Atentado e de queda por tempestade elétrica são 'improváveis'; avião emitiu sinais de problemas por 4 minutos

SÃO PAULO - Um avião em queda livre com seus sistemas eletrônicos em pane. É isso o que os investigadores já têm certeza de que aconteceu com o A330-200 do voo 477 da Air France. As dúvidas, no entanto, persistem. Clima, granizo e perda do controle estão no centro do mistério sobre o Airbus 330-200, que partiu do Aeroporto Internacional Tom Jobim, no Rio de Janeiro, com destino a Paris e desapareceu no Oceano Atlântico. Segundo informa o jornal Folha de S. Paulo, a aeronave não seguiu a altitude prevista pelo plano de voo quando o aparelho foi detectado pela última vez pelos radares de Fernando de Noronha. O Voo 447 deveria subir de 35 mil pés (10,7 km) para 37 mil pés (11,3 km), o que não foi feito. As causas são desconhecidas, inclusive se os controladores de voo autorizaram a manutenção da altura.

Sem gravações de diálogos com o comandante do voo, as dúvidas só poderão ser dirimidas a partir das caixas pretas da aeronave, ainda perdidas. As duas das primeiras hipóteses aventadas - a de que raios pudessem ter abatido a aeronave e a de um ataque terrorista - foram descartadas, ou quase. Para o diretor-geral do Departamento de Aviação Civil da França, Patrick Gandil, a sequência de uma dezena de mensagens automáticas enviadas em um intervalo de quatro minutos a partir de 4h13min (23h13min de Brasília) indicam que não houve "despressurização explosiva", a destruição, parcial ou total, do aparelho - o efeito mais plausível provocado pela explosão de uma bomba.
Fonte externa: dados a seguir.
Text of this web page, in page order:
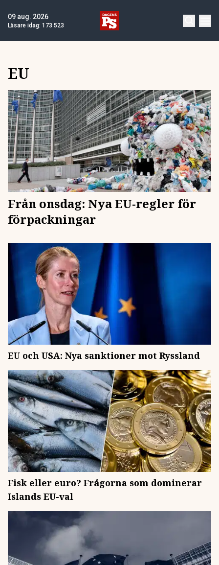
09 aug. 2026
Läsare idag: 173 523
EU
Från onsdag: Nya EU-regler för
förpackningar
EU och USA: Nya sanktioner mot Ryssland
Fisk eller euro? Frågorna som dominerar
Islands EU-val

As mensagens automáticas recebidas pela sede da Air France, em Paris, indicam que a tragédia do voo 447 se desenhou em apenas 4 minutos. O primeiro sinal de um possível problema a bordo chegou às 23h10 (hora de Brasília) do domingo, dando conta de que o piloto automático do Airbus A330-200 havia se desconectado. As mensagens seguintes apontam para uma sucessão de graves panes em alguns dos principais computadores do jato. O último alerta foi emitido às 23h14: "cabin vertical speed" (cabine em velocidade vertical, na tradução do inglês).

Instabilidade climática

Especialistas indicam que uma das hipóteses seria de que a área de instabilidade climática que transitava a faixa equatorial do oceano Atlântico no momento do voo possa ter levado à alteração súbita e imprevista da rota, possivelmente fruto de um processo de congelamento e dano dos principais mecanismos de orientação da aeronave. Porém, o jato é equipado com radares capazes de prever condições meteorológicas adversas na rota e escapar do núcleo de cumulus nimbus, onde a instabilidade é ainda maior.
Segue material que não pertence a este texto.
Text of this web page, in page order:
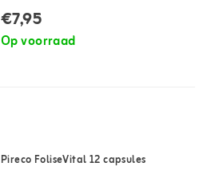
€7,95
Op voorraad
Pireco FoliseVital 12 capsules
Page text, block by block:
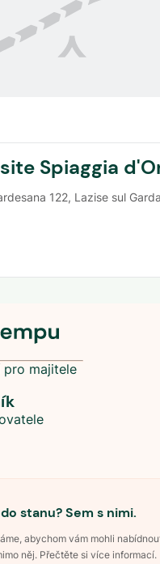
Spiaggia
122, Lazise sul Garda
stanu? Sem s nimi.
abychom vám mohli
něj. Přečtěte si více informací.
pro majitele
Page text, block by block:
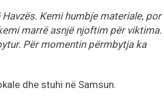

"O avião não foi destruído de um só golpe. Está claro", sentenciou o executivo. Para Gandil, as chances de graves avarias provocadas por uma tempestade elétrica também "são remotíssimas", já que aeronaves como o Airbus A330-200 são projetadas para enfrentar descargas elétricas elevadas sem riscos de panes. "A incidência de raios sobre um avião acontece com muita frequência e os equipamentos estão preparados para resistir a seus efeitos. É uma situação altamente improvável", definiu.

O mesmo parecer tem o Escritório de Investigações de Acidentes (BEA) da França, o órgão encarregado das enquetes em caso de acidente aéreo envolvendo aviões matriculados no país - caso do Airbus A330-200 que fazia a rota Rio-Paris. De acordo com o ministro da Ecologia e dos Transportes, Jean-Louis Borloo, porém, os técnicos da BEA não acreditam na chance de uma tempestade elétrica ter sido decisiva para a sorte dos passageiros. "Os experts não creem que um simples raio, que no fundo é algo clássico na aeronáutica, teria provocado a perda do aparelho", disse Borloo, reiterando o mistério que cerca o caso: "É preciso que haja uma sucessão de eventos extraordinários para explicar ou tentar explicar a situação".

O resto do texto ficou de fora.